Elevator Repair and Replacement Projects Maximizing Safety, Minimizing Disruption

The invention and adaptation of vertical transportation – otherwise known as the elevator – in the 1850s changed the face of architecture, space design, and apartment living forever. Unfortunately, like any mechanical system, every so often elevators must undergo a major repair, refurbishment or replacement. If you live on the first, second, third, or even the fourth floor, that’s an inconvenience, but perhaps not a life-changing event. If you live on the 20th floor, or live with a disability...well, that’s a different story.

Depending on what the problem is will dictate if the elevator will be modernized or replaced. In both cases, the undertaking is expensive and time consuming. “A well-maintained elevator should last anywhere between 15 and 20 years,” says Frank Livoti, president of Brooklyn Elevator Inc. in Brooklyn, New York. “However depending on the type of elevator application, certain major parts might need to be changed in the interim. With respect to the age and condition of an elevator, a modernization can be either recommended or required in order to pass mandated annual safety inspections. Replacing or modernizing an older elevator is recommended to make it safer for its passengers, and as well as to make the device more energy efficient, thus cutting down on energy costs for the building.”

Elevator Components and Their Maintenance

According to the pros, it’s not the entire system or even the elevator cab that will necessarily need replacement or refurbishment. “You replace the components,” says Jacquelyn Duggan, an account executive with Gumley Haft Property Management in New York City. You might have to replace the cables, the control board, or upgrade other mechanisms, she explains.

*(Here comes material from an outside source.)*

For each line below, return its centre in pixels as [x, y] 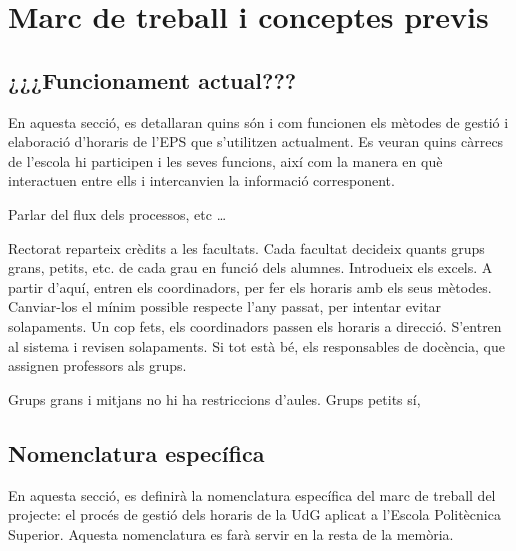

Elevators are composed of lots of moving parts.  According to the website elevatorsource.com, the component parts of an elevator include the electrical switchgear; wiring; controller/dispatcher; cab interior; machinery; shaft doors and shaftway; hoist rails; cables; hydraulic pistons; call stations; and operating panels. These components have useful lives ranging from 15 years for an elevator cab interior to 50-plus years for elevator switchgear. Most of the components have useful lives of between 20 and 25 years. 

“Twenty years is the rough approximation for the life of elevator mechanicals, though there are many variables,” says Eveline Smythe, an executive manager with AKAM On-Site, the managing agent for The Tides condominium community in Hollywood, Florida. “Any time you do any kind of significant upgrade – like a mechanical upgrade – you may not be doing an entire modernization, which requires upgrading the cables, and a whole lot of other things. But, if you do a portion of the work at a time, it can significantly increase the life of the machinery overall. Alternatively, if you haven’t touched the elevator machinery at all, the useful life is about 20 years.”